Records from a dataset:
'''

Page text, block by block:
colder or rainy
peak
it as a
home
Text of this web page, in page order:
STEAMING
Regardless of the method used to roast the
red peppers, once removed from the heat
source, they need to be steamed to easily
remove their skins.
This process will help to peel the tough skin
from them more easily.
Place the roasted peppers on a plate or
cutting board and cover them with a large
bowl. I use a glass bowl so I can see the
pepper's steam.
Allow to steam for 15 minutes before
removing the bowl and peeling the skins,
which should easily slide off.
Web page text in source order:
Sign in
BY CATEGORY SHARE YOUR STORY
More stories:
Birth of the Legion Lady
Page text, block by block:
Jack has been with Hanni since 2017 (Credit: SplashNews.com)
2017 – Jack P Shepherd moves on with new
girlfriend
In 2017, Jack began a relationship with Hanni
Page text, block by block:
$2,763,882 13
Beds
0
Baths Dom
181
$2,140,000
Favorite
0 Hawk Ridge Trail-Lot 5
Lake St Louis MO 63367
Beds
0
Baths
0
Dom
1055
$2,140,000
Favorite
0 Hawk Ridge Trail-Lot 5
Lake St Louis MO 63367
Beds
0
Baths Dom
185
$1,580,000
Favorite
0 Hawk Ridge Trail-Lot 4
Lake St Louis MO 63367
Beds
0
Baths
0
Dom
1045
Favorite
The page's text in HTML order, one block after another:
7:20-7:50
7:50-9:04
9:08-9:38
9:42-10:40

'''

» **Assignment**
Every single entry above has to be copied exactly.

» **Answer space**
Page text, block by block:
colder or rainy
peak
it as a
home
Text of this web page, in page order:
STEAMING
Regardless of the method used to roast the
red peppers, once removed from the heat
source, they need to be steamed to easily
remove their skins.
This process will help to peel the tough skin
from them more easily.
Place the roasted peppers on a plate or
cutting board and cover them with a large
bowl. I use a glass bowl so I can see the
pepper's steam.
Allow to steam for 15 minutes before
removing the bowl and peeling the skins,
which should easily slide off.
Web page text in source order:
Sign in
BY CATEGORY SHARE YOUR STORY
More stories:
Birth of the Legion Lady
Page text, block by block:
Jack has been with Hanni since 2017 (Credit: SplashNews.com)
2017 – Jack P Shepherd moves on with new
girlfriend
In 2017, Jack began a relationship with Hanni
Page text, block by block:
$2,763,882 13
Beds
0
Baths Dom
181
$2,140,000
Favorite
0 Hawk Ridge Trail-Lot 5
Lake St Louis MO 63367
Beds
0
Baths
0
Dom
1055
$2,140,000
Favorite
0 Hawk Ridge Trail-Lot 5
Lake St Louis MO 63367
Beds
0
Baths Dom
185
$1,580,000
Favorite
0 Hawk Ridge Trail-Lot 4
Lake St Louis MO 63367
Beds
0
Baths
0
Dom
1045
Favorite
The page's text in HTML order, one block after another:
7:20-7:50
7:50-9:04
9:08-9:38
9:42-10:40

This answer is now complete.